Hurin seufzte. »Nun. Sie sagten Euch …« Er zögerte, schien von etwas abgelenkt worden zu sein. Er schnüffelte deutlich hörbar. »Das ist… das ist merkwürdig. So etwas habe ich noch nie zuvor gerochen.«

»Was denn?«

»Ich weiß es nicht«, sagte Hurin. »Die Luft … sie riecht nach viel Tod, nach viel Gewalt, aber dann wiederum auch nicht. Es ist finsterer. Schrecklicher.« Er schauderte sichtlich. Hurins Fähigkeit, Gewalt riechen zu können, gehörte zu jenen Merkwürdigkeiten, die die Weiße Burg nie hatte erklären können. Es hatte nichts mit der Macht zu tun, war aber offensichtlich auch nicht natürlich.

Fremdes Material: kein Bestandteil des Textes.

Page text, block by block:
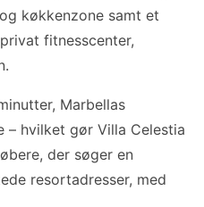
køkkenzone samt et
fitnesscenter,
Marbellas
– hvilket gør Villa Celestia
der søger en
resortadresser, med
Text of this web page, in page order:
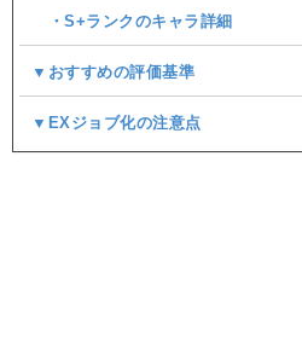
・S+ランクのキャラ詳細
▼おすすめの評価基準
▼EXジョブ化の注意点
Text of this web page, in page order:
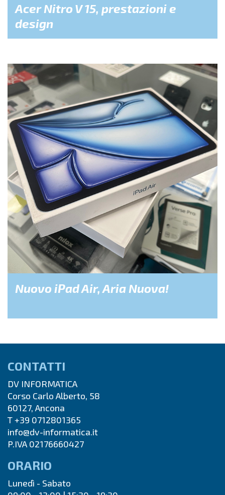
Acer Nitro V 15, prestazioni e
design
Nuovo iPad Air, Aria Nuova!
CONTATTI
DV INFORMATICA
Corso Carlo Alberto, 58
60127, Ancona
T +39 0712801365
info@dv-informatica.it
P.IVA 02176660427
ORARIO
Lunedì - Sabato
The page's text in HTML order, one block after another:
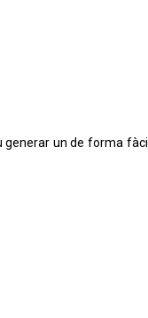
generar un de forma fàcil
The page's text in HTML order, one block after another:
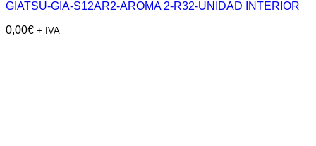
GIATSU-GIA-S12AR2-AROMA 2-R32-UNIDAD INTERIOR
0,00€ + IVA
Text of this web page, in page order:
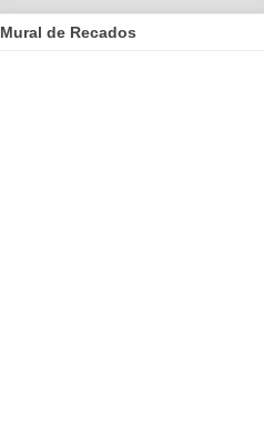
Mural de Recados
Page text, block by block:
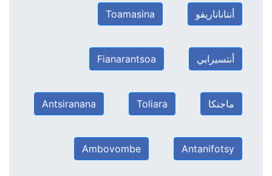
أنتاناناريفو Toamasina
أنتسيرابي Fianarantsoa
ماجنكا Toliara
Antsiranana
Antanifotsy
Ambovombe
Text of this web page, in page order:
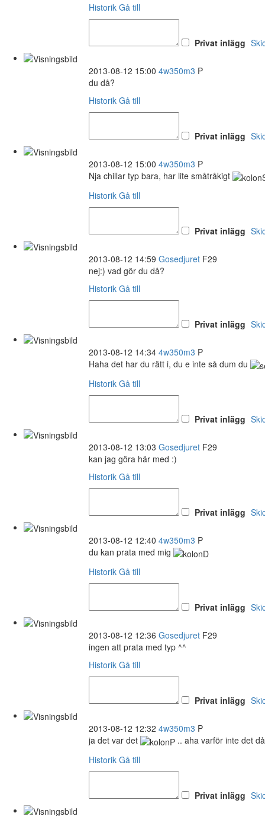
Historik Gå till
Privat inlägg
2013-08-12 15:00 4w350m3 P
du då?
Historik Gå till
Privat inlägg
2013-08-12 15:00 4w350m3 P
Nja chillar typ bara, har lite småtråkigt
Historik Gå till
Privat inlägg
2013-08-12 14:59 Gosedjuret F29
nej:) vad gör du då?
Historik Gå till
Privat inlägg
2013-08-12 14:34 4w350m3 P
Haha det har du rätt i, du e inte så dum du
Historik Gå till
Privat inlägg
2013-08-12 13:03 Gosedjuret F29
kan jag göra här med :)
Historik Gå till
Privat inlägg
2013-08-12 12:40 4w350m3 P
du kan prata med mig
Historik Gå till
Privat inlägg
2013-08-12 12:36 Gosedjuret F29
ingen att prata med typ ^^
Historik Gå till
Privat inlägg
2013-08-12 12:32 4w350m3 P
ja det var det
.. aha varför inte det
Historik Gå till
Privat inlägg
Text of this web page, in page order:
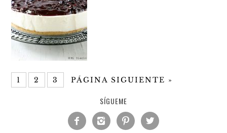
1 2 3 PÁGINA SIGUIENTE »
SÍGUEME
   
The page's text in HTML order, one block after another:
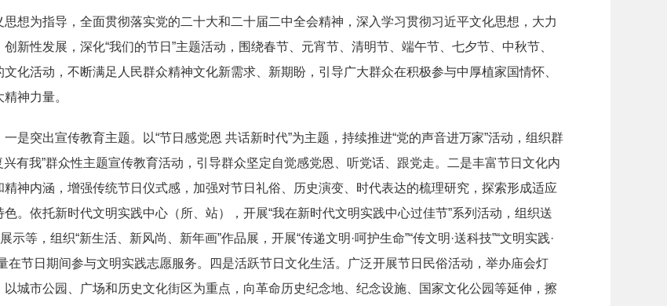
想为指导，全面贯彻落实党的二十大和二十届二中全会精神，深入学习贯彻习近平文化思想，大力
新性发展，深化“我们的节日”主题活动，围绕春节、元宵节、清明节、端午节、七夕节、中秋节、
化活动，不断满足人民群众精神文化新需求、新期盼，引导广大群众在积极参与中厚植家国情怀、
神力量。
是突出宣传教育主题。以“节日感党恩 共话新时代”为主题，持续推进“党的声音进万家”活动，组织群
有我”群众性主题宣传教育活动，引导群众坚定自觉感党恩、听党话、跟党走。二是丰富节日文化内
神内涵，增强传统节日仪式感，加强对节日礼俗、历史演变、时代表达的梳理研究，探索形成适应
。依托新时代文明实践中心（所、站），开展“我在新时代文明实践中心过佳节”系列活动，组织送
等，组织“新生活、新风尚、新年画”作品展，开展“传递文明·呵护生命”“传文明·送科技”“文明实践·
在节日期间参与文明实践志愿服务。四是活跃节日文化生活。广泛开展节日民俗活动，举办庙会灯
城市公园、广场和历史文化街区为重点，向革命历史纪念地、纪念设施、国家文化公园等延伸，擦
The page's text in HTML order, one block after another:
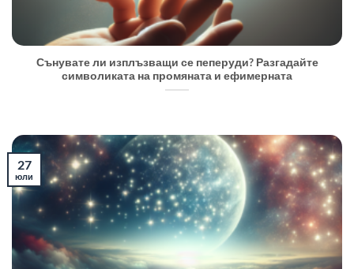
Сънувате ли изплъзващи се пеперуди? Разгадайте
символиката на промяната и ефимерната
27
юли
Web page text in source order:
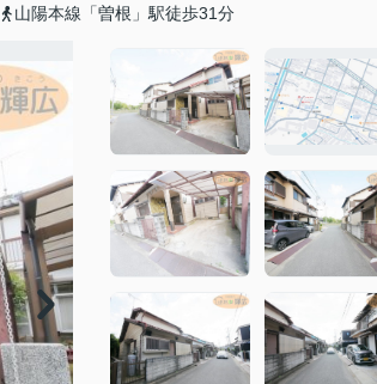
山陽本線「曽根」駅徒歩31分
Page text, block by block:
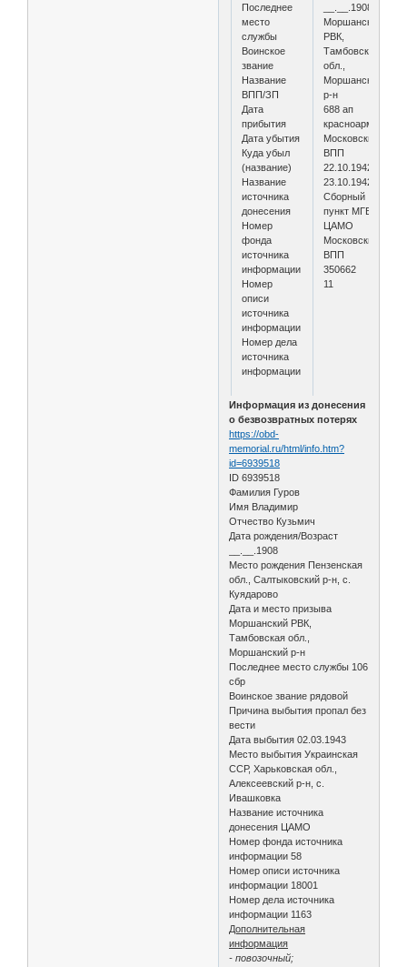
Последнее
место
службы
Воинское
звание
Название
ВПП/ЗП
Дата
прибытия
Дата убытия
Куда убыл
(название)
Название
источника
донесения
Номер
фонда
источника
информации
Номер
описи
источника
информации
Номер дела
источника
информации
__.__.1908
Моршанский
РВК,
Тамбовская
обл.,
Моршанский
р-н
688 ап
красноармеец
Московский
ВПП
22.10.1942
23.10.1942
Сборный
пункт МГВК
ЦАМО
Московский
ВПП
350662
11
Информация из донесения
о безвозвратных потерях
https://obd-
memorial.ru/html/info.htm?
id=6939518
ID 6939518
Фамилия Гуров
Имя Владимир
Отчество Кузьмич
Дата рождения/Возраст
__.__.1908
Место рождения Пензенская
обл., Салтыковский р-н, с.
Куядарово
Дата и место призыва
Моршанский РВК,
Тамбовская обл.,
Моршанский р-н
Последнее место службы 106
сбр
Воинское звание рядовой
Причина выбытия пропал без
вести
Дата выбытия 02.03.1943
Место выбытия Украинская
ССР, Харьковская обл.,
Алексеевский р-н, с.
Ивашковка
Название источника
донесения ЦАМО
Номер фонда источника
информации 58
Номер описи источника
информации 18001
Номер дела источника
информации 1163
Дополнительная
информация
- повозочный;

Rand schien sich nicht dafür zu interessieren, was Hurin da roch. »Erklärt mir, warum sie nur Euch geschickt haben, Hurin.«

»Das wollte ich ja gerade, Lord Rand. Ihr müsst wissen, hier sollen wir über die Bedingungen sprechen.«

»Die Bedingungen, damit eure Heere wieder dorthin zurückmarschieren, wo sie hingehören«, sagte Rand.

»Nein, Lord Rand«, erwiderte Hurin unbehaglich. »Die Bedingungen für das eigentliche Treffen. Ich vermute, da war ihr Brief etwas unklar. Sie sagten, Ihr könntet wütend sein, nur mich hier vorzufinden.«

»Damit befinden sie sich in einem Irrtum«, sagte Rand noch leiser. Nynaeve musste sich anstrengen, ihn zu verstehen.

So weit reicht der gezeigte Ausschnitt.